According to a modified amyloid cascade hypothesis, amyloid-mediated oxidative stress triggers a cascade of downstream effects including mitochondrial dysfunction, excitotoxicity, synaptic loss, and neuroinflammation. However, the failure of anti-amyloid and anti-inflammatory therapy in clinical trials allows us to entertain other causal possibilities including an age-related oxidative redox shift as an upstream switch that changes amyloid processing, deposition, or clearance. Intriguingly, some resilient older individuals present with similar loads of Aβ and tangles compared to AD cases without experiencing dementia.
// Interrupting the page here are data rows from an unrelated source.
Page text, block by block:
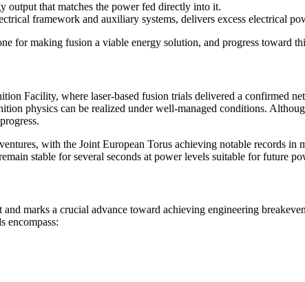
output that matches the power fed directly into it.
framework and auxiliary systems, delivers excess electrical
for making fusion a viable energy solution, and progress toward
Facility, where laser-based fusion trials delivered a confirmed
physics can be realized under well-managed conditions.
with the Joint European Torus achieving notable records
stable for several seconds at power levels suitable for future
marks a crucial advance toward achieving engineering
encompass:
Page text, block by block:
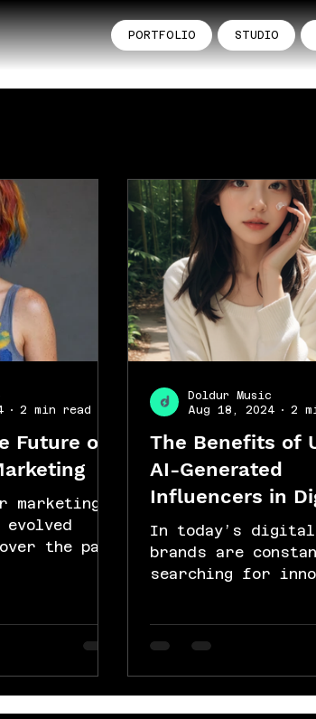
PORTFOLIO STUDIO
Future of
marketing
evolved
the past
2 min read
The Benefits of
AI-Generated
Influencers in
Campaigns
In today’s
brands are
searching for
audiences. One
Doldur Music
Aug 18, 2024
2
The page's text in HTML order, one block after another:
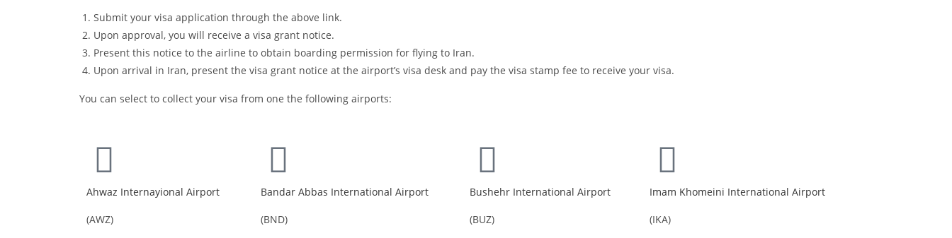
Submit your visa application through the above link.
Upon approval, you will receive a visa grant notice.
Present this notice to the airline to obtain boarding permission for flying to Iran.
Upon arrival in Iran, present the visa grant notice at the airport’s visa desk and pay the visa stamp fee to receive your visa.
You can select to collect your visa from one the following airports:
Ahwaz Internayional Airport
(AWZ)
Bandar Abbas International Airport
(BND)
Bushehr International Airport
(BUZ)
Imam Khomeini International Airport
(IKA)
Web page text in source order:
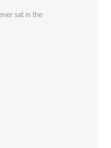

Further studies in resilient brains point out distinct upregulation of anti-inflammatory cytokines in entorhinal cortex, increased expression of neurotrophic factors and reduced expression of chemokines linked to microglial recruitment, which all suggest activated neuroglial inflammation in non-resilient AD. Since inflammation is switched on by an oxidative redox state, normal microglia that selectively remove excitotoxic synapses could be over-activated toward inflammatory neurodegeneration in AD. Suitable redox markers could enable measured redox therapies to decelerate inflammation and the neurodegenerative cascade.
Also...
https://academic.oup.com/brain/advance-article/doi/10.1093/brain/awab129/6297373
Innate immunity stimulation via CpG oligodeoxynucleotides ameliorates Alzheimer's disease pathology in aged squirrel monkeys
Alzheimer's disease is the most common cause of dementia and the only illness among the top 10 causes of death for which there is no disease-modifying therapy. The failure rate of clinical trials is very high, in part due to the premature translation of successful results in transgenic mouse models to patients. Extensive evidence suggests that dysregulation of innate immunity and microglia/macrophages plays a key role in Alzheimer's disease pathogenesis. Activated resident microglia and peripheral macrophages can display protective or detrimental phenotypes depending on the stimulus and environment. Toll-like receptors (TLRs) are a family of innate immune regulators known to play an important role in governing the phenotypic status of microglia. We have shown in multiple transgenic Alzheimer's disease mouse models that harnessing innate immunity via TLR9 agonist CpG oligodeoxynucleotides (ODNs) modulates age-related defects associated with immune cells and safely reduces amyloid plaques, oligomeric amyloid-β, tau pathology, and cerebral amyloid angiopathy (CAA) while promoting cognitive benefits. In the current study we have used a non-human primate model of sporadic Alzheimer's disease pathology that develops extensive CAA-elderly squirrel monkeys. The major complications in current immunotherapeutic trials for Alzheimer's disease are amyloid-related imaging abnormalities, which are linked to the presence and extent of CAA; hence, the prominence of CAA in elderly squirrel monkeys makes them a valuable model for studying the safety of the CpG ODN-based concept of immunomodulation. We demonstrate that long-term use of Class B CpG ODN 2006 induces a favourable degree of innate immunity stimulation without producing excessive or sustained inflammation, resulting in efficient amelioration of both CAA and tau Alzheimer's disease-related pathologies in association with behavioural improvements and in the absence of microhaemorrhages in aged elderly squirrel monkeys. CpG ODN 2006 has been well established in numerous human trials for a variety of diseases. The present evidence together with our earlier, extensive preclinical research, validates the beneficial therapeutic outcomes and safety of this innovative immunomodulatory approach, increasing the likelihood of CpG ODN therapeutic efficacy in future clinical trials.